Keywords: Cytokines, early diagnosis, interleukins, oral squamous cell carcinoma, saliva

How to cite this article:
Osman TA, Costea DE, Johannessen AC. The use of salivary cytokines as a screening tool for oral squamous cell carcinoma : A review of the literature. J Oral Maxillofac Pathol 2012;16:256-61

How to cite this URL:
Osman TA, Costea DE, Johannessen AC. The use of salivary cytokines as a screening tool for oral squamous cell carcinoma : A review of the literature. J Oral Maxillofac Pathol [serial online] 2012 [cited 2022 Dec 9];16:256-61. Available from: https://www.jomfp.in/text.asp?2012/16/2/256/99083

   Introduction Top

Oral cancer comprises 80-90% of head and neck cancer, with the most common tumor variant (80-90%) being oral squamous cell carcinoma (OSCC). [1],[2] Worldwide, the 5-year survival rate of head and neck cancer has remained below 50% over the last two decades in spite of advances in treatment modalities. [2],[3] The problems of distant metastasis, local recurrences, and difficulties in reconstruction, related to the late presentation of cases, comprise the main obstacles in treating OSCC. Therefore, early detection is a powerful approach in improving the treatment outcome and, accordingly, the survival rate. [4],[5],[6],[7]

Conventionally, OSCC is diagnosed by histopathologic examination of biopsies from oral lesions that look suspicious upon direct visual examination. Although the histopathologic evaluation might differ from one interpreter to another, the method is very reliable if a representative sample is taken. In addition, the procedure is time and labor consuming for the health personnel and unpleasant for the patient, making it not suitable for community-based screening programs. [5] However, screening programs depending on visual examination solely are not always efficient since they depend on the anatomical site of the lesion (some more accessible than others), the examiner's expertise, and the pathological progression of the lesion. [8],[9] Toluidine blue vital tissue staining has been suggested to enhance the outcome of visual examination or for selection of the best site of biopsy. Even though high sensitivity and specificity were reported by some authors, the experience of the observer seemed to have more influence than the dye itself. [5],[10] Exfoliative cytology has been proposed as a possible substitute for the gold standard for diagnosis of OSCC. For reliable findings, full-thickness sampling is necessary as the cells lose their morphology upon maturation and keratinization. Although generally accepted by the patients, collection of full-thickness mucosal scraping induces pin point bleeding, and it is also prone to sampling errors. The average sensitivity of morphological analysis of scraped cells has been estimated as 87.4%, with lower detection rates in early stage disease. DNA image cytometry has improved the sensitivity of the method, but not to the extent that makes it a reliable diagnostic measure. [5],[11],[12] There is a need for more practical and simple methods for detection of OSCC to be used for definitive diagnosis, as well as for screening programs. In order to curb the growing incidence and mortality of this disease, such tests should also be convenient both for the patient and the health personnel.
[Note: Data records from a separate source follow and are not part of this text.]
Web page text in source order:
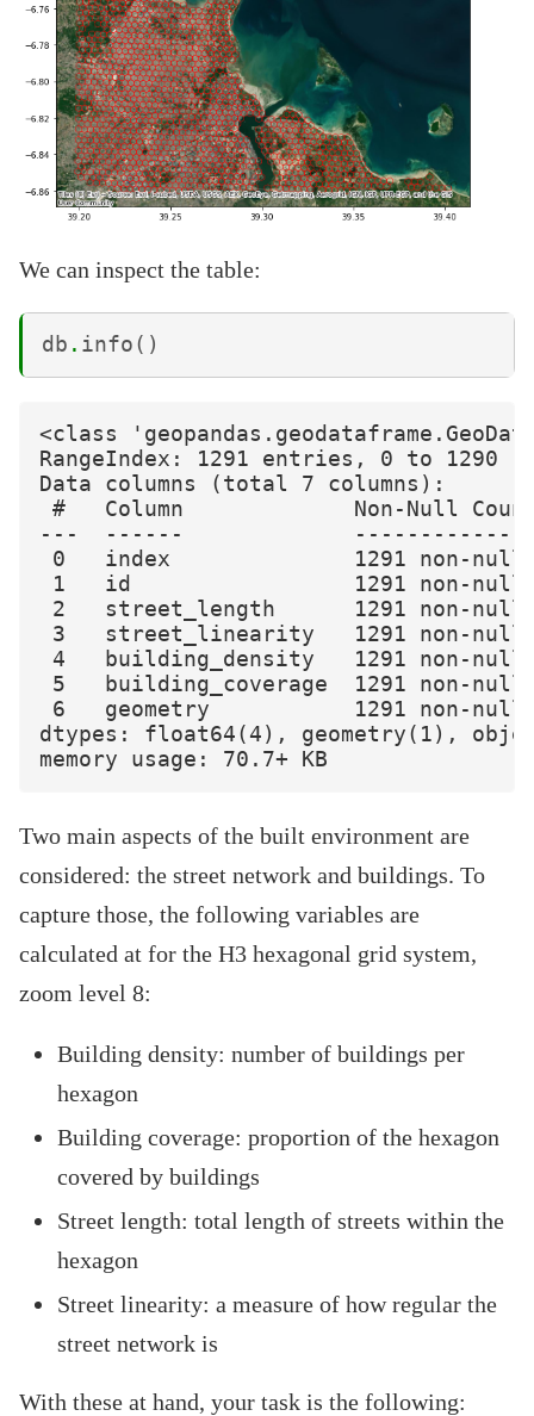
We can inspect the table:
db . info ()
<class
RangeIndex: 1291 entries, 0 to 1290
Data columns (total 7 columns):
#   Column             Non-Null
---  ------
0   index              1291 non-
1   id                 1291 non-
2   street_length      1291 non-
3   street_linearity   1291 non-
4   building_density   1291 non-
5   building_coverage  1291 non-
6   geometry           1291 non-null
dtypes: float64(4), geometry(1),
Two main aspects of the built environment are
considered: the street network and buildings. To
capture those, the following variables are
calculated at for the H3 hexagonal grid system,
zoom level 8:
Building density: number of buildings per
hexagon
Building coverage: proportion of the hexagon
covered by buildings
Street length: total length of streets within the
hexagon
Street linearity: a measure of how regular the
street network is
With these at hand, your task is the following:
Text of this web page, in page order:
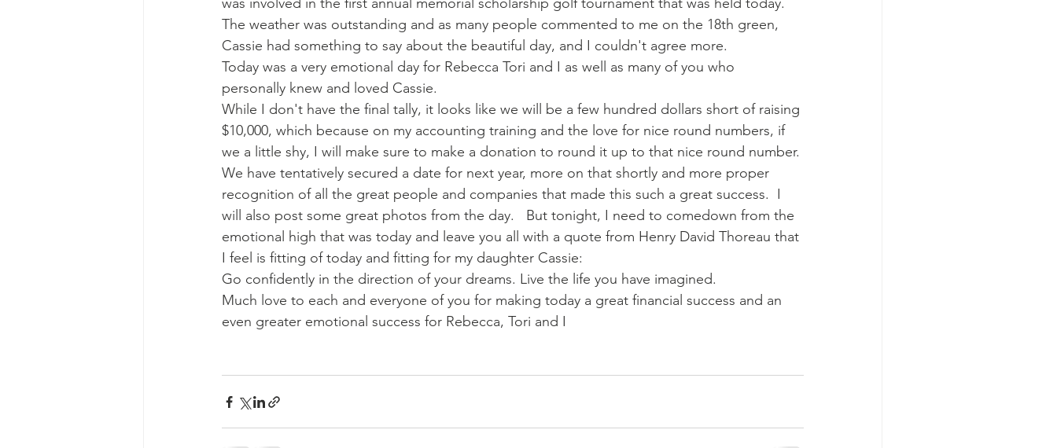
The weather was outstanding and as many people commented to me on the 18th green,
Cassie had something to say about the beautiful day, and I couldn't agree more.
Today was a very emotional day for Rebecca Tori and I as well as many of you who
personally knew and loved Cassie.
While I don't have the final tally, it looks like we will be a few hundred dollars short of raising
$10,000, which because on my accounting training and the love for nice round numbers, if
we a little shy, I will make sure to make a donation to round it up to that nice round number.
We have tentatively secured a date for next year, more on that shortly and more proper
recognition of all the great people and companies that made this such a great success.  I
will also post some great photos from the day.   But tonight, I need to comedown from the
emotional high that was today and leave you all with a quote from Henry David Thoreau that
I feel is fitting of today and fitting for my daughter Cassie:
Go confidently in the direction of your dreams. Live the life you have imagined.
Much love to each and everyone of you for making today a great financial success and an
even greater emotional success for Rebecca, Tori and I
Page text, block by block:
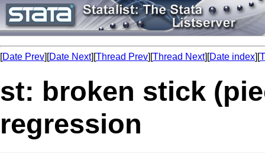
[Date Prev][Date Next][Thread Prev][Thread Next][Date index][
st: broken stick
regression
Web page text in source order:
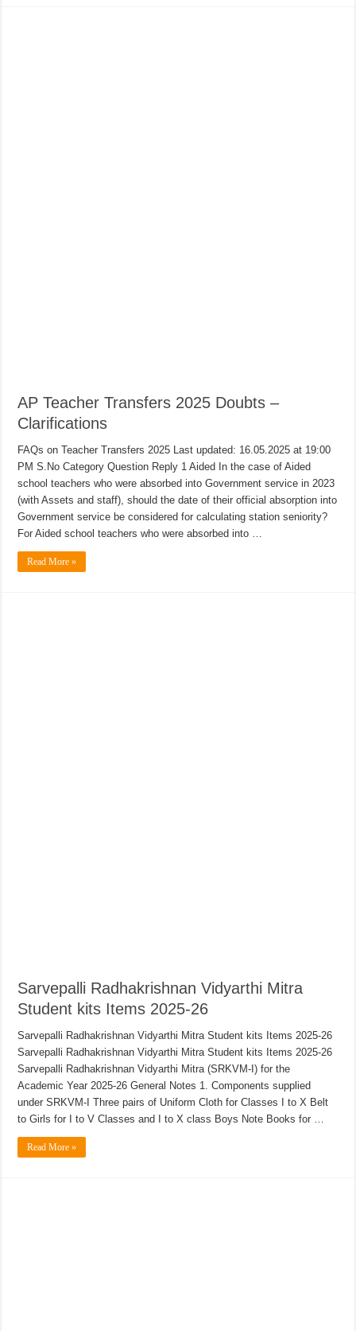
AP Teacher Transfers 2025 Doubts –
Clarifications
FAQs on Teacher Transfers 2025 Last updated: 16.05.2025 at 19:00
PM S.No Category Question Reply 1 Aided In the case of Aided
school teachers who were absorbed into Government service in 2023
(with Assets and staff), should the date of their official absorption into
Government service be considered for calculating station seniority?
For Aided school teachers who were absorbed into …
Read More »
Sarvepalli Radhakrishnan Vidyarthi Mitra
Student kits Items 2025-26
Sarvepalli Radhakrishnan Vidyarthi Mitra Student kits Items 2025-26
Sarvepalli Radhakrishnan Vidyarthi Mitra Student kits Items 2025-26
Sarvepalli Radhakrishnan Vidyarthi Mitra (SRKVM-I) for the
Academic Year 2025-26 General Notes 1. Components supplied
under SRKVM-I Three pairs of Uniform Cloth for Classes I to X Belt
to Girls for I to V Classes and I to X class Boys Note Books for …
Read More »

OSCC is a multistep disease, and many genetic and epigenetic changes have been correlated to malignant transformation of potentially malignant oral lesions. [5] Several studies have examined possible genetic alterations related to OSCC that can be used as markers for early diagnosis. [13],[14] Many of these alterations have been detected in exfoliated oral epithelial cells, [11] saliva, [15],[16] or serum [17],[18],[19] of patients with OSCC. However, identification of a single marker or set of markers that could substitute conventional histopathology is yet to be confirmed.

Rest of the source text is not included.